==== DATA RECORDS

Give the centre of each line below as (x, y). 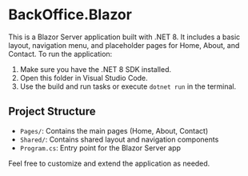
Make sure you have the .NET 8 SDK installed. (96, 69)
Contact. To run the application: (60, 54)
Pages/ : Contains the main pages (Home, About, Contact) (114, 130)
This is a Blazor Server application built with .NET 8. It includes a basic (124, 37)
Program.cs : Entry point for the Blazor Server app (100, 148)
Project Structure (52, 112)
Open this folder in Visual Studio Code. (84, 78)
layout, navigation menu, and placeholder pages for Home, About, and (124, 45)
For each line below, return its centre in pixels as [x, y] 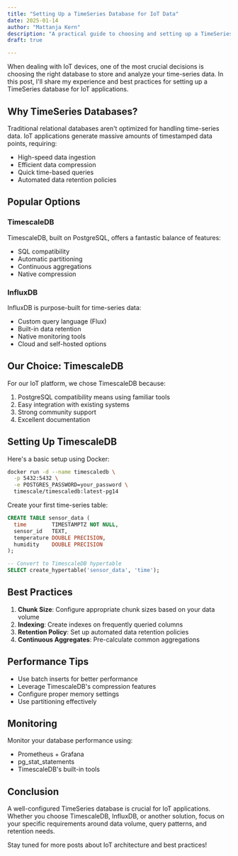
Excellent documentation [54, 419]
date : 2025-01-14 [33, 21]
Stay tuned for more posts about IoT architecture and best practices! [107, 845]
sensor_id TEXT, [41, 531]
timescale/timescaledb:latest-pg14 [66, 492]
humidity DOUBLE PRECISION [58, 544]
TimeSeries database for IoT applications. [68, 89]
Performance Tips [48, 662]
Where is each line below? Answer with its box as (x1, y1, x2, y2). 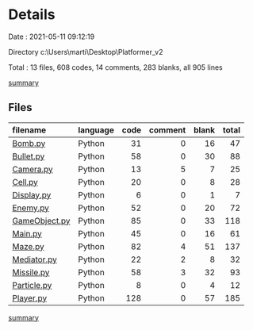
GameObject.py (12, 215, 71, 226)
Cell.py (12, 176, 38, 187)
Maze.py (12, 240, 45, 251)
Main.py (12, 228, 42, 239)
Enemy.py (12, 202, 49, 213)
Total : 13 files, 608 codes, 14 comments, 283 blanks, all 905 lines (8, 62, 224, 72)
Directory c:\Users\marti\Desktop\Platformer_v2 (8, 47, 163, 56)
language (78, 125, 115, 136)
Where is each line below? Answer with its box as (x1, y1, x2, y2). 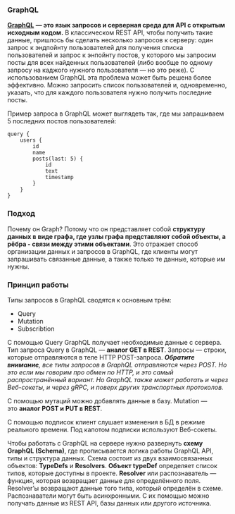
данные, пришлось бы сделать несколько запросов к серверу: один (7, 36, 213, 44)
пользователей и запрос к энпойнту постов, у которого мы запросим (7, 51, 217, 59)
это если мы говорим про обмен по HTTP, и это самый (7, 368, 174, 377)
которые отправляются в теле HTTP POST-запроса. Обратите (7, 353, 195, 361)
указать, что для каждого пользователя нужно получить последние (7, 88, 212, 97)
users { (20, 137, 42, 144)
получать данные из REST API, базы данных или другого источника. (7, 498, 212, 507)
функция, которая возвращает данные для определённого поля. (7, 476, 201, 484)
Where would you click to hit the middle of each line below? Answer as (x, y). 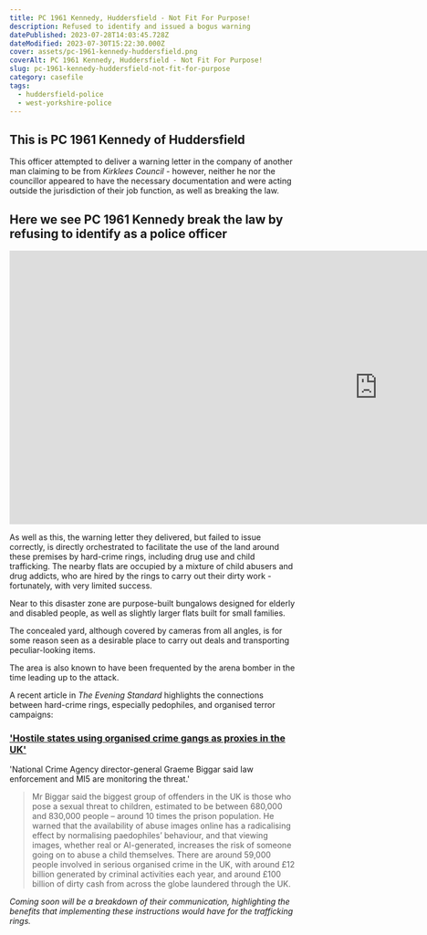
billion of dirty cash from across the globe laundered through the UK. (161, 884)
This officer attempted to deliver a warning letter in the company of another (151, 161)
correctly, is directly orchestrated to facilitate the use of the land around (145, 547)
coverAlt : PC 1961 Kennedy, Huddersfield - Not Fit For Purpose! (136, 60)
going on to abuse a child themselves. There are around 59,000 (151, 855)
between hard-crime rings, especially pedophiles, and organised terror (142, 705)
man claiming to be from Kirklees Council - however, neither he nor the (142, 171)
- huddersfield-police (61, 94)
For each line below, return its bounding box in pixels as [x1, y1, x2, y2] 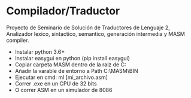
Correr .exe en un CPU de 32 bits [14, 79, 97, 87]
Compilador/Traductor [6, 4, 120, 18]
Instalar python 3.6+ [14, 48, 65, 55]
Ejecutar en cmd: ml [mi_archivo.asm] [14, 73, 108, 81]
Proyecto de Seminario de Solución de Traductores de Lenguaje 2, [6, 24, 171, 31]
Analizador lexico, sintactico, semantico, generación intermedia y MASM [6, 30, 186, 37]
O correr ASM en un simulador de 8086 [14, 86, 113, 93]
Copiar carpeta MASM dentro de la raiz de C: [14, 61, 126, 68]
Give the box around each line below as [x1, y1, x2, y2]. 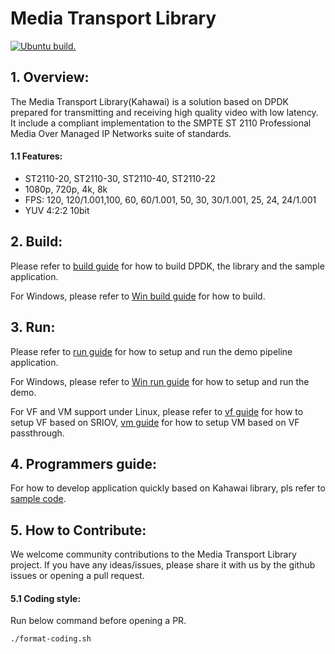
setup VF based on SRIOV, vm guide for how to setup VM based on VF [10, 416, 300, 428]
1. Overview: [10, 69, 90, 86]
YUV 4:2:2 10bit [24, 204, 90, 216]
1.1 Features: [10, 150, 63, 162]
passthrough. [10, 427, 65, 439]
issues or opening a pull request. [10, 570, 145, 582]
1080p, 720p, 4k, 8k [24, 183, 108, 195]
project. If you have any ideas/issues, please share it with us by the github [10, 559, 316, 571]
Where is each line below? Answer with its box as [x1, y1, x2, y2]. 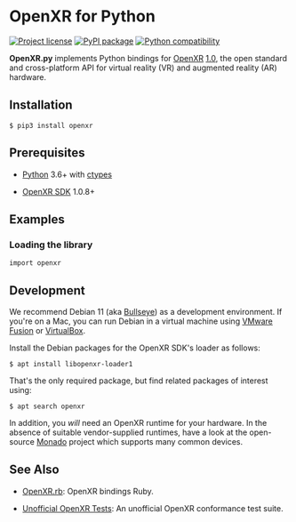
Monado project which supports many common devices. [36, 437, 243, 447]
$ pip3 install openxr [9, 121, 93, 130]
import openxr [9, 259, 62, 268]
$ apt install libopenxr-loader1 [9, 360, 133, 369]
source [9, 437, 36, 447]
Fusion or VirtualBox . [9, 325, 86, 336]
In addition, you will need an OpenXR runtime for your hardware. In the [9, 418, 268, 429]
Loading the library [9, 238, 93, 251]
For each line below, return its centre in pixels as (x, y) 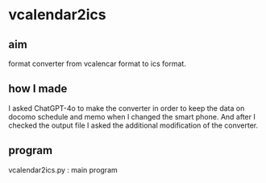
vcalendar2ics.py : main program (63, 169)
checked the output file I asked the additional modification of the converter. (133, 125)
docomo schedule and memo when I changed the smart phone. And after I (132, 116)
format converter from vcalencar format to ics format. (98, 63)
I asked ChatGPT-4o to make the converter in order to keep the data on (127, 108)
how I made (38, 89)
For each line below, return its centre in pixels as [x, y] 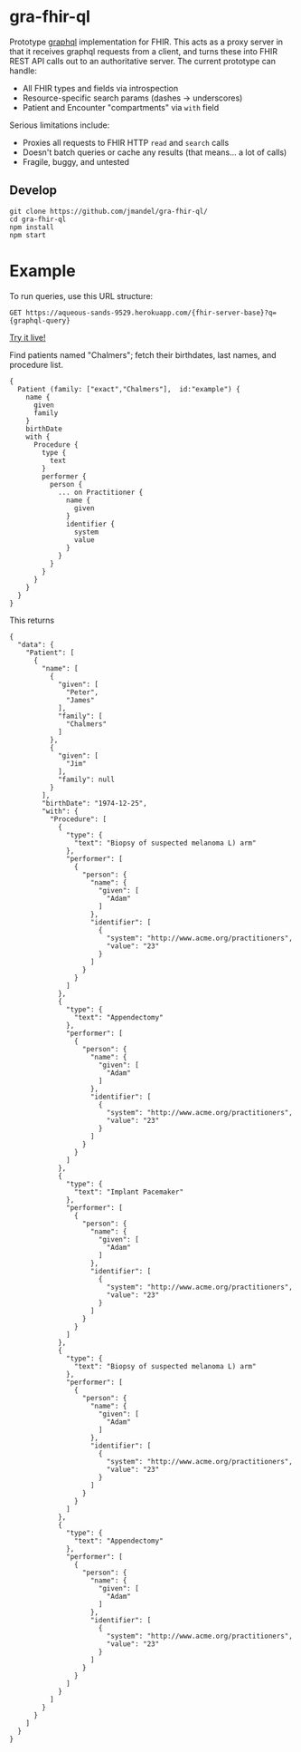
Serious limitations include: [60, 125]
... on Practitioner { [100, 492]
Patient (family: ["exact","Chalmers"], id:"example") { [129, 389]
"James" [80, 700]
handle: [24, 71]
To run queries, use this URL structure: [81, 295]
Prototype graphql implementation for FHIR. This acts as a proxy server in [146, 42]
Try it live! [28, 337]
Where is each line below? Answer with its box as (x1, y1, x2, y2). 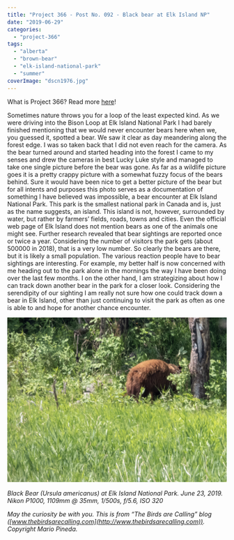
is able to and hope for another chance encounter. (7, 303, 151, 311)
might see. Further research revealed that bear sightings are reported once (7, 229, 222, 238)
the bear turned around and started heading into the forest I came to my (7, 148, 214, 156)
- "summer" (13, 70, 45, 77)
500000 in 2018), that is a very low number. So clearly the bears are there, (7, 244, 221, 252)
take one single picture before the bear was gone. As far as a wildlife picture (7, 162, 226, 171)
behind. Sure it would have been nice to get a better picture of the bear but (7, 178, 222, 186)
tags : (7, 40, 23, 48)
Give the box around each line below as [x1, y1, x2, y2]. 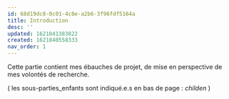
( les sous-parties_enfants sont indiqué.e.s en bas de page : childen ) [7, 84, 211, 92]
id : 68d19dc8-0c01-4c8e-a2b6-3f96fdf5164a [7, 10, 136, 18]
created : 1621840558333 [7, 37, 78, 44]
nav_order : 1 [7, 43, 46, 50]
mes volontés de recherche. [7, 70, 90, 78]
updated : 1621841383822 [7, 30, 78, 37]
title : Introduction [7, 17, 69, 24]
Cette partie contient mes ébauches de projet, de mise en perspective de [7, 63, 223, 71]

========

TASK DIRECTIONS — Only the lines from the beginning of the records up to and including the line with "sensor_id TEXT, [41, 531]" should appear, exactly as they are, and no pictures.

RESULT BELOW —
Give the centre of each line below as (x, y). 
Make sure you have the .NET 8 SDK installed. (96, 69)
Contact. To run the application: (60, 54)
Pages/ : Contains the main pages (Home, About, Contact) (114, 130)
This is a Blazor Server application built with .NET 8. It includes a basic (124, 37)
Program.cs : Entry point for the Blazor Server app (100, 148)
Project Structure (52, 112)
Open this folder in Visual Studio Code. (84, 78)
layout, navigation menu, and placeholder pages for Home, About, and (124, 45)
For each line below, return its centre in pixels as [x, y] 
Excellent documentation [54, 419]
date : 2025-01-14 [33, 21]
Stay tuned for more posts about IoT architecture and best practices! [107, 845]
sensor_id TEXT, [41, 531]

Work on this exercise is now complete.